Troubleshooting
Common issues
Documents are not appearing in my Destination
There are many reasons why a document might not appear in a Destination. A document goes from the Workflow to the Destination in a few steps:
- The Workflow schedules a document by placing it in
/kratix/output
- Kratix schedules this document to a Destination, taking into account any
scheduling selectors specified in
/kratix/metadata/destination-selectors.yaml
or the Promise's static.spec.destinationSelectors
. If no matching Destination exists it will not be scheduled until one is created. See the scheduling documentation for more info - Once scheduled it writes the document to the Destination, using the Destination's auth credentials.
- The system at the Destination must be healthy and able to accept the documents for them to appear (e.g. Kubernetes resources or terraform files)
Let's first check:
-
The workflow outputted the documents
-
Check the Workflow logs for any errors that might not be being handled correctly. You can find the name of the Pipeline pod by running
kubectl get pods --selector kratix.io/resource-name=<request-name>
Then inspect the logs for your container
kubectl logs <workflow-pod-name> -c <container-name>
-
Check the
Work
resource (an internal Kratix resource that is created to contain the outputs of a Workflow) to see if the document is listed inside it.
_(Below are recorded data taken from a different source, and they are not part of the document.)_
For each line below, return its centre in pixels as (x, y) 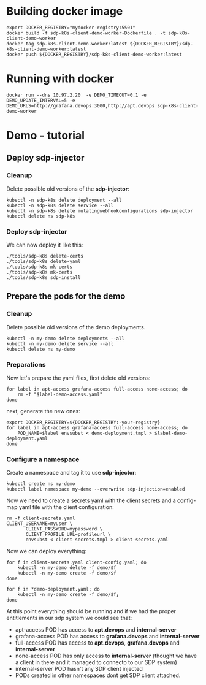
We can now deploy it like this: (45, 245)
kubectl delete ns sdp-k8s (41, 216)
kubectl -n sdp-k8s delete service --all (60, 205)
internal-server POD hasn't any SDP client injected (79, 669)
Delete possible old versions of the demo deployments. (76, 327)
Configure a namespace (43, 459)
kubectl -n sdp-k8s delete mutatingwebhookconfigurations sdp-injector (100, 211)
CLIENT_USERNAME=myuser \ (39, 524)

kubectl get work --selector kratix.io/resource-name=<request-name>Inspect the Work's
.spec
to see if your documents are listedkubectl get work <work-name> -o yaml
Please note that the
workload.content
is compressed to reduce the size of the Work, to inspect the raw content of the document you can decode and decompress withgzip
you can do the following:// Get the filepath of the first scheduled document
kubectl get work <work-name> -o=jsonpath='{.spec.workloadGroups[0].workloads[0].filepath}'
// Get, decode and decompress the content of the first scheduled document
kubectl get work <work-name> -o=jsonpath='{.spec.workloadGroups[0].workloads[0].content}' | base64 -d | gzip -d
-
-
Check the document is scheduled to the correct Destination
-
Check the
WorkPlacement
resource (an internal Kratix resource that is created from theWork
resource, representing the scheduling of aWork
) to see if the document is listed inside it.kubectl get workplacement --selector kratix.io/resource-name=<request-name>
As with the
Work
, theworkload.content
in a WorkPlacement is compressed to reduce the size of the WorkPlacement, to inspect the raw content of the document you can decode and decompress withgzip
you can do the following:// Get the filepath of the first scheduled document
kubectl get workplacement <workplacement-name> -o=jsonpath='{.spec.workloads[0].filepath}'
// Get, decode and decompress the content of the first scheduled document
kubectl get workplacement <workplacement-name> -o=jsonpath='{.spec.workloads[0].content}' | base64 -d | gzip -dIf the
WorkPlacement
doesn't exist, this means that no Destination was found that matches the required scheduling selectors. Kratix has been unable to schedule theWork
. See below for further steps to investigateInspect the Work's
.spec.targetDestinationName
to verify that it is scheduled to the correct Destinationkubectl get workplacement <workplacement-name> -o yaml | grep targetDestinationName
-
-
The document was successfully written to the Destination
-
Check the Destination statestore and see if it contains the desired files. By default the files for a workplacement will be in the directory structure of:
-
Promise:
<destination-name>/dependencies/<promise-name>/<workflow-name>/<files>
-
Resource:
<destination-name>/resources/<namespace>/<promise-name>/<request-name>/<workflow-name>/<files>
If your Destination is of type
.spec.filepath.mode=none
then the files will appear in the top-level directory of the Destination.If it is not appearing, check the logs of the Kratix operator to see if there are any errors connecting to the Destination
kubectl -n kratix-platform-system logs <pod-name> -c manager
-
-
-
The system reconciling the Destination is healthy (e.g. Flux/Argo)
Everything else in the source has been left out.